Until the process is terminated:
 Wait for a client to request a connection
 Try to open a connection with that client
 Open a new thread to deal with that connection's request

And we’re examining the idea of “dealing with the client”. This is all done in the accept_connection function, whose pseudocode looks a bit like this:

accept_request takes a socket connecting to the client
     read a line from the client
     log (to stdout) the received request
     
     copy what is assumed to be the method into another buffer
     if the method isn't GET or POST:
          handle an unimplemented method somehow
     if the method is POST:
          make a note that this request will require executing a CGI script

     copy what is assumed to be the URL into another buffer
     if the method is GET and the url has a ? in it:
          make a note that this request will require executing a CGI script
     construct the path to the requested resource by prepending "htdocs" to the url
          (note - I'd like to make this customizable in the rewrite)

     if the URL is /:
          add 'index.html' to the path

     if the resource being requested doesn't exist:
          handle a not found error somehow
     if the resource is a directory:
          append "/index.html" to the file path
          (note- the existence of THIS file isn't checked!)
     if the file is executable:
          make a note that this request will require executing a CGI script
     
     if this request requires executing a CGI script:
          handle executing a CGI script
     otherwise:
          handle serving a static file

This analysis is pretty revealing: essentially all this function does is determine some properties of a request and then pass it off to be handled appropriately by other functions.

This particular function should be fairly easy to translate into more efficient Rust code, especially if we look at using Rust’s more advanced type system.
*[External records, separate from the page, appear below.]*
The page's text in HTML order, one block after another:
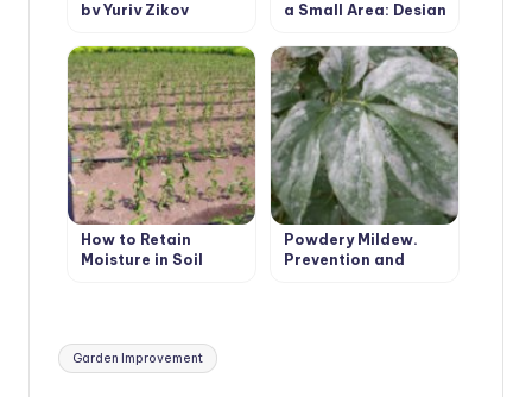
by Yuriy Zikov
a Small Area: Design
How to Retain
Moisture in Soil
Powdery Mildew.
Prevention and
Tags:
Garden Improvement
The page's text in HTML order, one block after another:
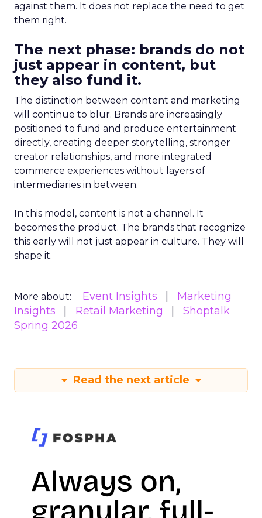
against them. It does not replace the need to get
them right.
The next phase: brands do not
just appear in content, but
they also fund it.
The distinction between content and marketing
will continue to blur. Brands are increasingly
positioned to fund and produce entertainment
directly, creating deeper storytelling, stronger
creator relationships, and more integrated
commerce experiences without layers of
intermediaries in between.
In this model, content is not a channel. It
becomes the product. The brands that recognize
this early will not just appear in culture. They will
shape it.
More about: Event Insights
Marketing
Insights
Retail Marketing
Shoptalk
Spring 2026
Read the next article
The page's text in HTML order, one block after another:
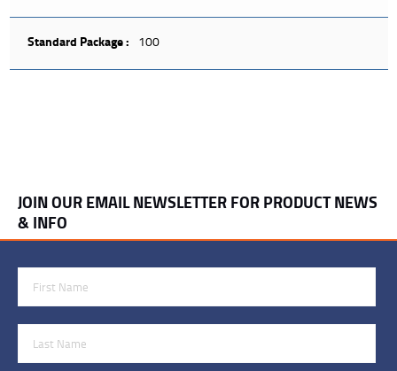
Standard Package : 100
JOIN OUR EMAIL NEWSLETTER FOR PRODUCT NEWS
& INFO
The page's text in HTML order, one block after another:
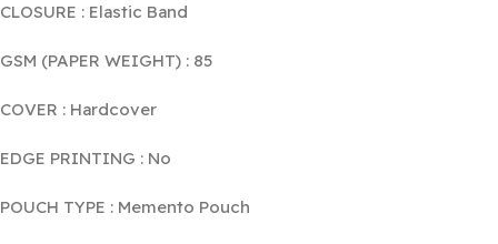
CLOSURE : Elastic Band
GSM (PAPER WEIGHT) : 85
COVER : Hardcover
EDGE PRINTING : No
POUCH TYPE : Memento Pouch
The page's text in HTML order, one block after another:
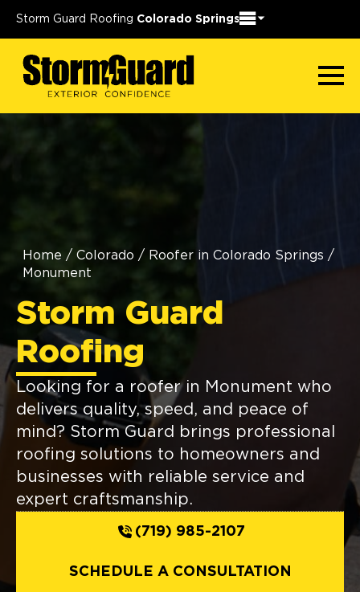
Storm Guard Roofing Colorado Springs
Home / Colorado / Roofer in Colorado Springs /
Monument
Storm Guard
Roofing
Looking for a roofer in Monument who
delivers quality, speed, and peace of
mind? Storm Guard brings professional
roofing solutions to homeowners and
businesses with reliable service and
expert craftsmanship.
(719) 985-2107
SCHEDULE A CONSULTATION
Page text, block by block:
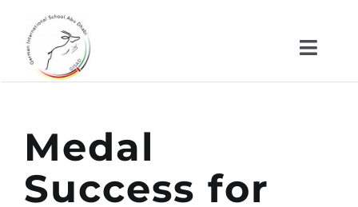
content
Kindergarten
School
Medal
Success for
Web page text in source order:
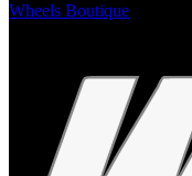
Wheels Boutique
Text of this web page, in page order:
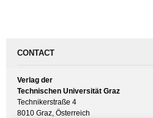
CONTACT
Verlag der
Technischen Universität Graz
Technikerstraße 4
8010 Graz, Österreich
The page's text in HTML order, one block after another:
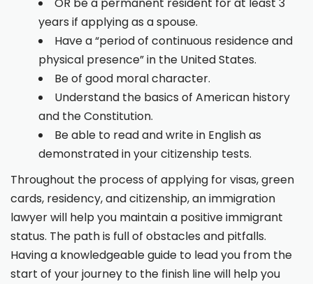
OR be a permanent resident for at least 3
years if applying as a spouse.
Have a “period of continuous residence and
physical presence” in the United States.
Be of good moral character.
Understand the basics of American history
and the Constitution.
Be able to read and write in English as
demonstrated in your citizenship tests.
Throughout the process of applying for visas, green
cards, residency, and citizenship, an immigration
lawyer will help you maintain a positive immigrant
status. The path is full of obstacles and pitfalls.
Having a knowledgeable guide to lead you from the
start of your journey to the finish line will help you
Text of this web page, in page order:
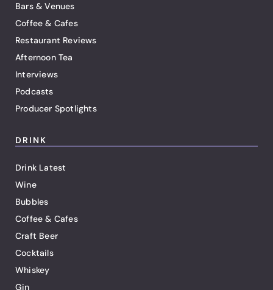
Bars & Venues
Coffee & Cafes
Restaurant Reviews
Afternoon Tea
Interviews
Podcasts
Producer Spotlights
DRINK
Drink Latest
Wine
Bubbles
Coffee & Cafes
Craft Beer
Cocktails
Whiskey
Gin
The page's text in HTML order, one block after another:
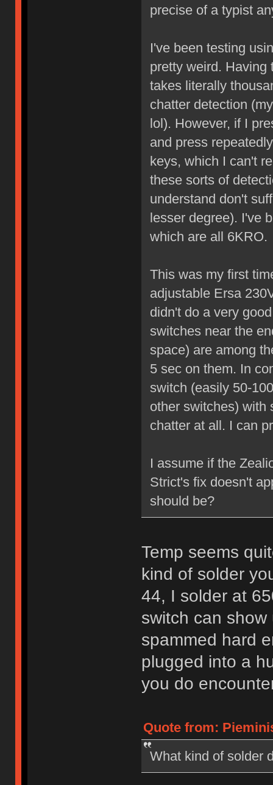
precise of a typist
I've been testing
pretty weird. Having
takes literally
chatter detection
lol). However, if I
and press
keys, which I can't
these sorts of
understand don't
lesser degree). I've
which are all 6KRO.
This was my first
adjustable Ersa
didn't do a very
switches near the
space) are among
5 sec on them. In
switch (easily 50-
other switches) with
chatter at all. I can
I assume if the
Strict's fix doesn't
should be?
Temp seems
kind of solder
44, I solder at
switch can
spammed hard
plugged into a
you do
Quote from:
What kind of solder
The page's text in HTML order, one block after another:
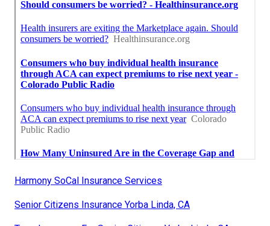
Harmony SoCal Insurance Services
Senior Citizens Insurance Yorba Linda, CA
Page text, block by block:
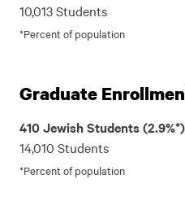
10,013 Students
*Percent of population
Graduate
410 Jewish Students (2.9%*)
14,010 Students
*Percent of population
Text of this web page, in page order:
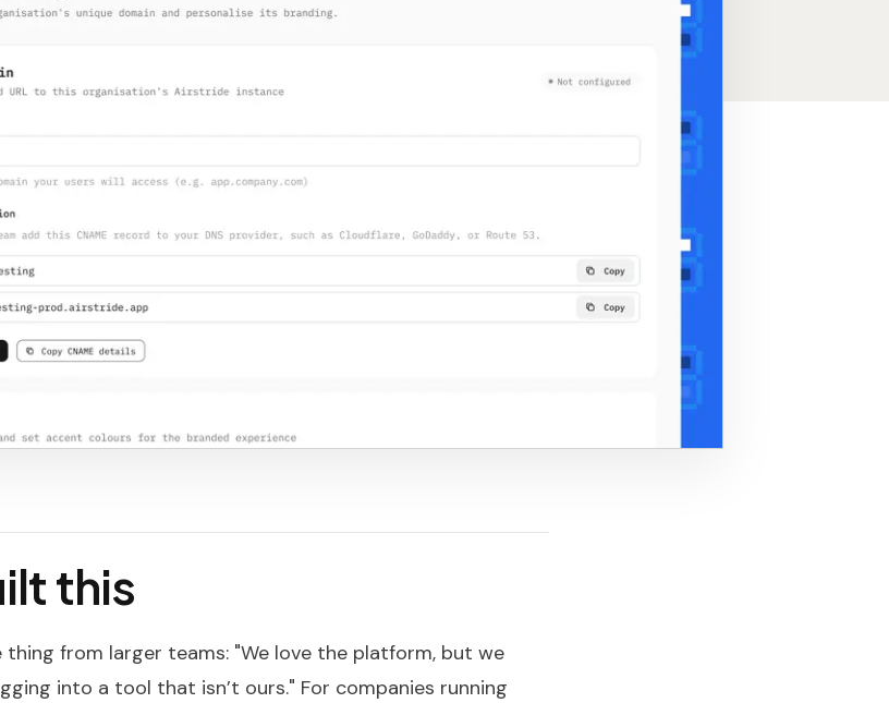
this
thing from larger teams: "We love the platform, but we
into a tool that isn’t ours." For companies running
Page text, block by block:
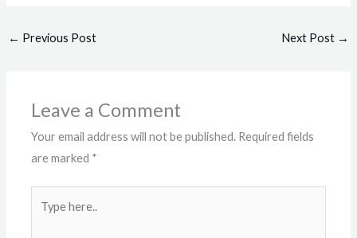
← Previous Post Next Post →
Leave a Comment
Your email address will not be published. Required fields
are marked *
here..
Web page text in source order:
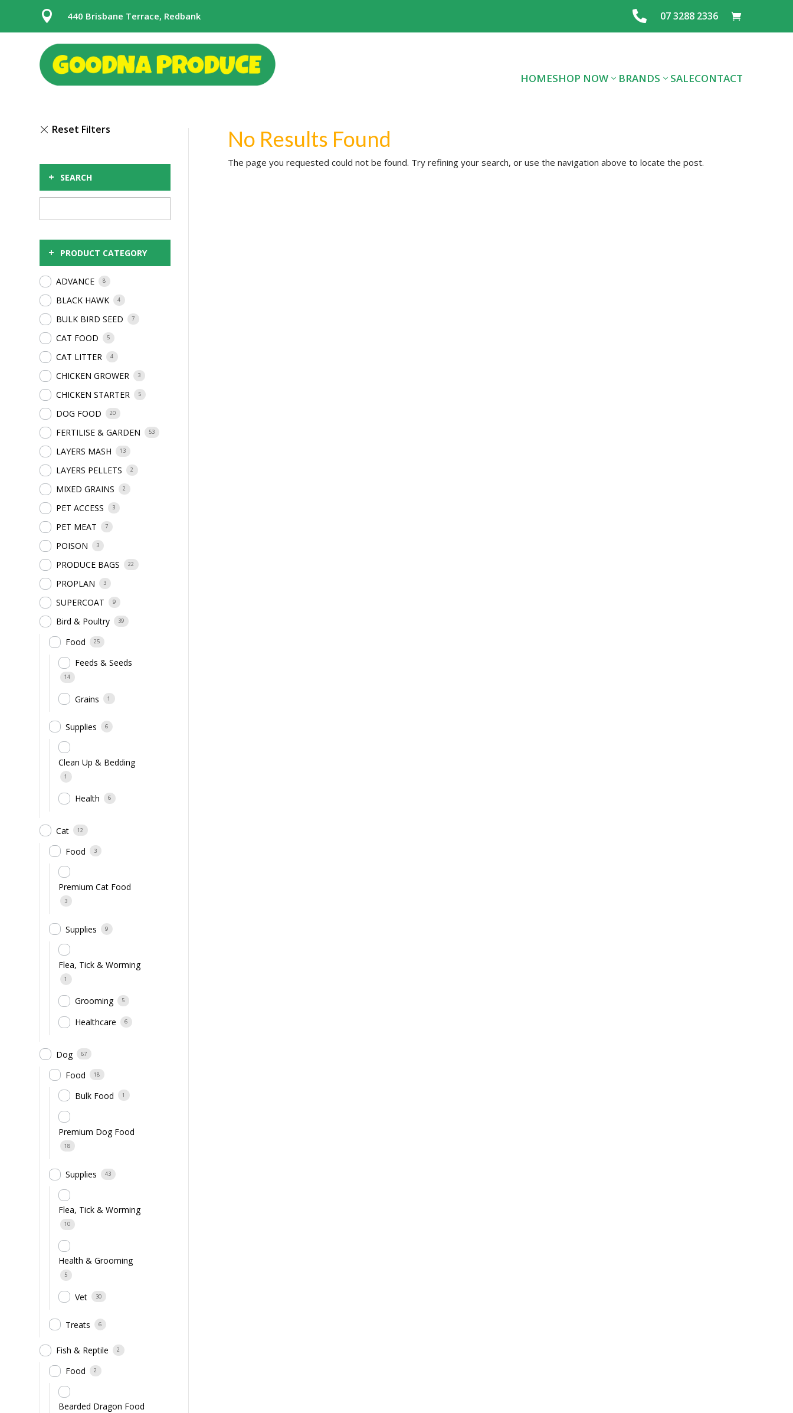
 440 Brisbane Terrace, Redbank  07 3288 2336
HOMESHOP NOW
ALL DOG FOOD ALL CAT FOOD
BRANDS SALECONTACT
+ SEARCH
+ PRODUCT CATEGORY
ADVANCE 8
BLACK HAWK 4
BULK BIRD SEED 7
CAT FOOD 5
CAT LITTER 4
CHICKEN GROWER 3
CHICKEN STARTER 5
DOG FOOD 20
FERTILISE & GARDEN 53
LAYERS MASH 13
LAYERS PELLETS 2
MIXED GRAINS 2
PET ACCESS 3
PET MEAT 7
POISON 3
PRODUCE BAGS 22
PROPLAN 3
SUPERCOAT 9
Bird & Poultry 39
Food 25
Feeds & Seeds
14
Grains 1
Supplies 6
Clean Up & Bedding
1
Health 6
Cat 12
Food 3
Premium Cat Food
3
Supplies 9
Flea, Tick & Worming
1
Grooming 5
Healthcare 6
Dog 67
Food 18
Bulk Food 1
Premium Dog Food
18
Supplies 43
Flea, Tick & Worming
10
Health & Grooming
5
Vet 30
Treats 6
Fish & Reptile 2
Food 2
Bearded Dragon Food
No Results Found
The page you requested could not be found. Try refining your search, or use the navigation above to locate the post.
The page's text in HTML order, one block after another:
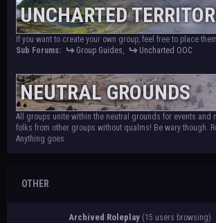
UNCHARTED
If you want to create your own group, feel free to place
Sub Forums:
Group Guides, Uncharted OOC
NEUTRAL GROUNDS
All groups unite within the neutral grounds for events and
folks from other groups without qualms! Be wary though.
Anything goes.
OTHER
Archived Roleplay (15 users browsing)
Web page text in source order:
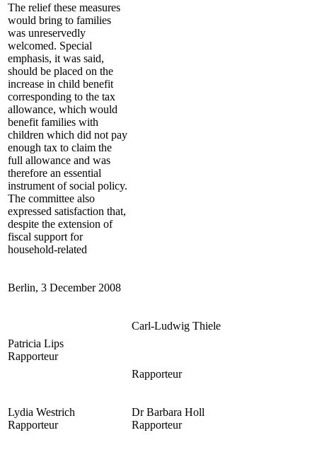
The relief these measures
would bring to families
was unreservedly
welcomed. Special
emphasis, it was said,
should be placed on the
increase in child benefit
corresponding to the tax
allowance, which would
benefit families with
children which did not pay
enough tax to claim the
full allowance and was
therefore an essential
instrument of social policy.
The committee also
expressed satisfaction that,
despite the extension of
fiscal support for
household-related
Berlin, 3 December 2008
Patricia Lips
Rapporteur
Carl-Ludwig Thiele
Rapporteur
Lydia Westrich
Rapporteur
Dr Barbara Holl
Rapporteur
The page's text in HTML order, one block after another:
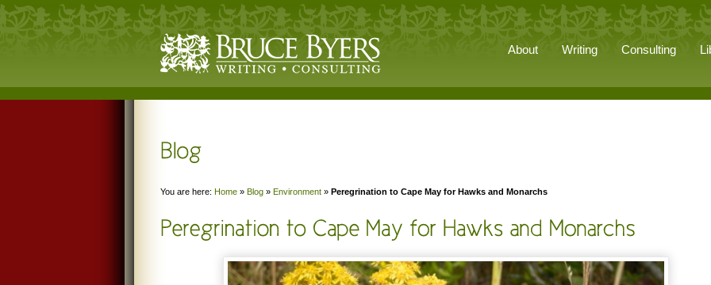
About Writing Consulting
You are here: Home » Blog » Environment » Peregrination to Cape May for Hawks and Monarchs
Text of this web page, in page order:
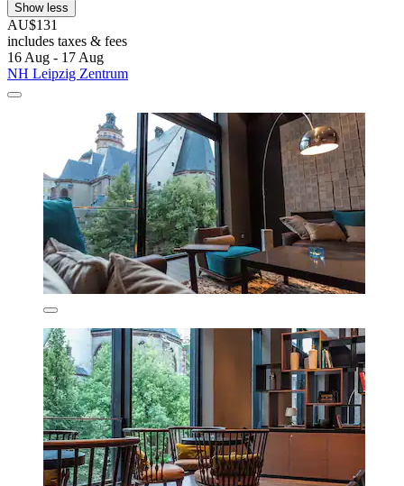
Show less
AU$131
includes taxes & fees
16 Aug - 17 Aug
NH Leipzig Zentrum
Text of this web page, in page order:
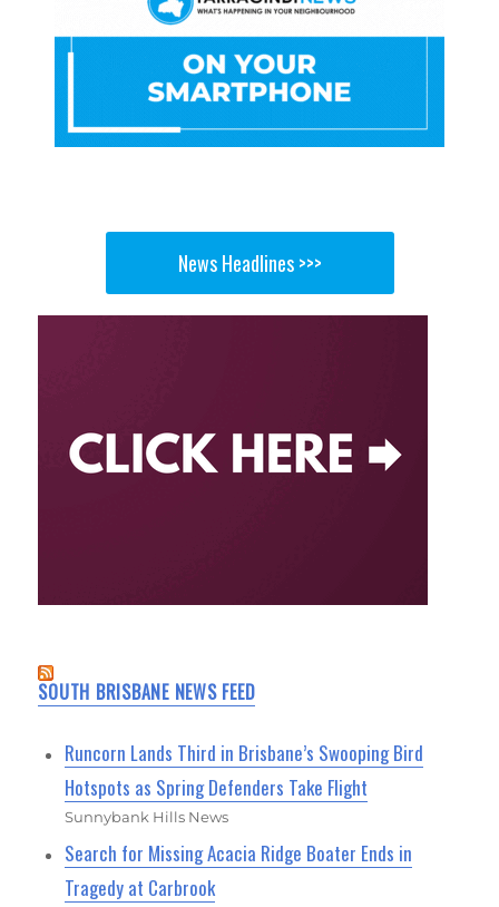
News Headlines >>>
SOUTH BRISBANE NEWS FEED
Runcorn Lands Third in Brisbane’s Swooping Bird
Hotspots as Spring Defenders Take Flight
Sunnybank Hills News
Search for Missing Acacia Ridge Boater Ends in
Tragedy at Carbrook
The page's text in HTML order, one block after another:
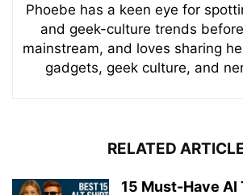
Phoebe has a keen eye for
and geek-culture trends
mainstream, and loves sharing
gadgets, geek culture, and
RELATED
15 Must-Have
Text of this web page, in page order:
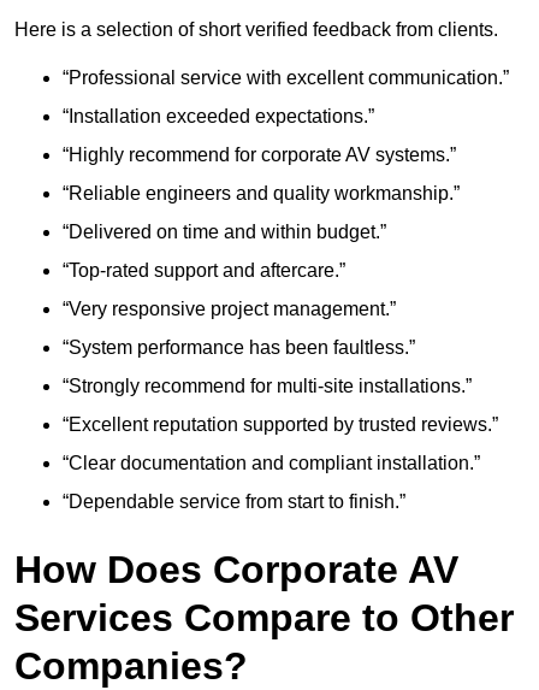
Here is a selection of short verified feedback from clients.
“Professional service with excellent communication.”
“Installation exceeded expectations.”
“Highly recommend for corporate AV systems.”
“Reliable engineers and quality workmanship.”
“Delivered on time and within budget.”
“Top-rated support and aftercare.”
“Very responsive project management.”
“System performance has been faultless.”
“Strongly recommend for multi-site installations.”
“Excellent reputation supported by trusted reviews.”
“Clear documentation and compliant installation.”
“Dependable service from start to finish.”
How Does Corporate AV
Services Compare to Other
Companies?
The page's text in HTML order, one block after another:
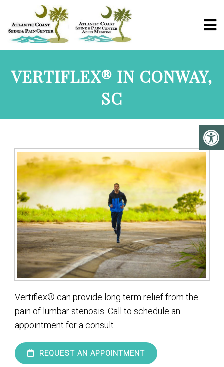
VERTIFLEX® IN CONWAY,
SC
Vertiflex® can provide long term relief from the
pain of lumbar stenosis. Call to schedule an
appointment for a consult.
REQUEST AN APPOINTMENT
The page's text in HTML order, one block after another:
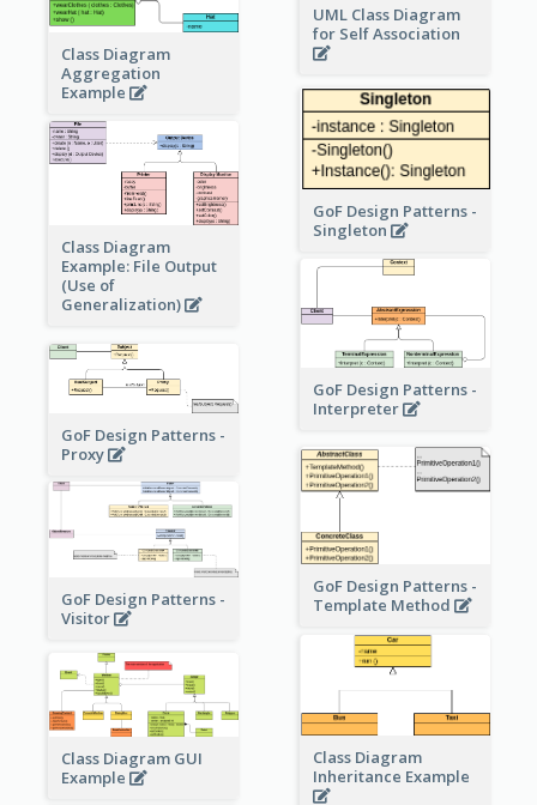
UML Class Diagram
for Self Association
Class Diagram
Aggregation
Example
GoF Design Patterns -
Singleton
Class Diagram
Example: File Output
(Use of
Generalization)
GoF Design Patterns -
Interpreter
GoF Design Patterns -
Proxy
GoF Design Patterns -
Template Method
GoF Design Patterns -
Visitor
Class Diagram
Inheritance Example
Class Diagram GUI
Example
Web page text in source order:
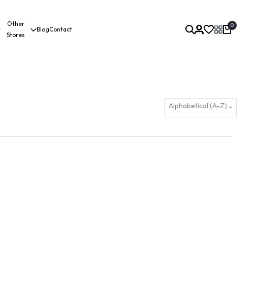
Other
Stores
BlogContact
0
Alphabetical (A-Z)
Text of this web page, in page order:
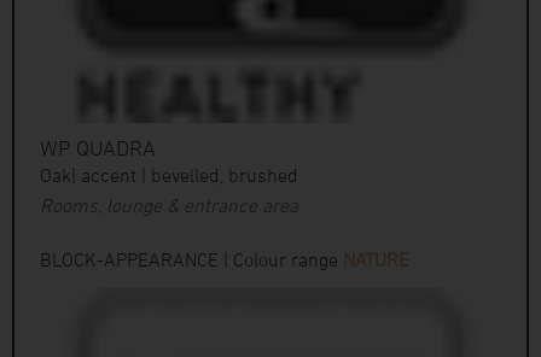
WP QUADRA
Oak| accent | bevelled, brushed
Rooms, lounge & entrance area
BLOCK-APPEARANCE | Colour range NATURE
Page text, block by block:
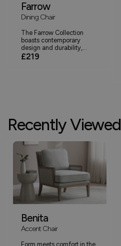
Farrow
Dining Chair
The Farrow Collection
boasts contemporary
design and durability,...
£219
Recently Viewed
Benita
Accent Chair
Form meets comfort in the
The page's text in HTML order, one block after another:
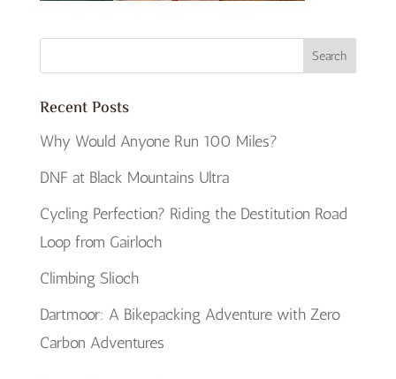
Recent Posts
Why Would Anyone Run 100 Miles?
DNF at Black Mountains Ultra
Cycling Perfection? Riding the Destitution Road
Loop from Gairloch
Climbing Slioch
Dartmoor: A Bikepacking Adventure with Zero
Carbon Adventures
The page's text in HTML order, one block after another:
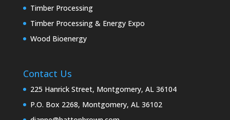
Timber Processing
Timber Processing & Energy Expo
Wood Bioenergy
Contact Us
225 Hanrick Street, Montgomery, AL 36104
P.O. Box 2268, Montgomery, AL 36102
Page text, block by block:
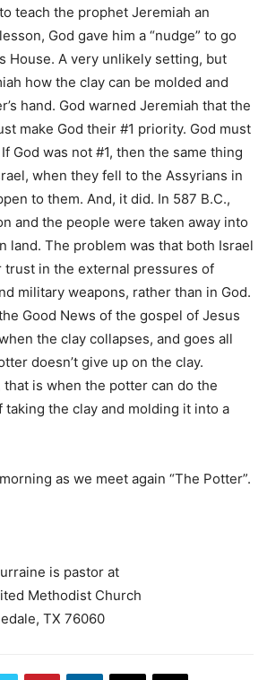
teach the prophet Jeremiah an
God gave him a “nudge” to go
House. A very unlikely setting, but
how the clay can be molded and
hand. God warned Jeremiah that the
make God their #1 priority. God must
God was not #1, then the same thing
when they fell to the Assyrians in
to them. And, it did. In 587 B.C.,
and the people were taken away into
land. The problem was that both Israel
trust in the external pressures of
military weapons, rather than in God.
Good News of the gospel of Jesus
the clay collapses, and goes all
doesn’t give up on the clay.
is when the potter can do the
the clay and molding it into a
as we meet again “The Potter”.
is pastor at
Methodist Church
TX 76060
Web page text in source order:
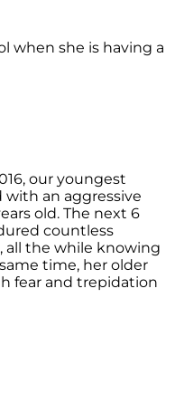
when she is having a
our youngest
with an aggressive
old. The next 6
countless
all the while knowing
time, her older
fear and trepidation
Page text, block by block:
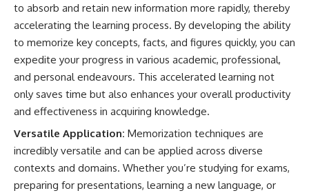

In particular, rather than having a large number of buffers, I’d like to use slices and ADTs. For example, I might create an enum HTTPMethod:

enum HTTPMethod {
     Get,
     Post,
     Other
}

Then I could use a match expression to appropriately dispatch the request, whether to the static server, CGI handler, or error response.

In the next post, I’ll take a look at the handler functions and how they handle the various conditions and actions a request can trigger - unimplemented method, resource not found, static file serving, and CGI execution. I’ll also discuss the Rust idioms that can be used to better model the intended behavior and internal structure of this server.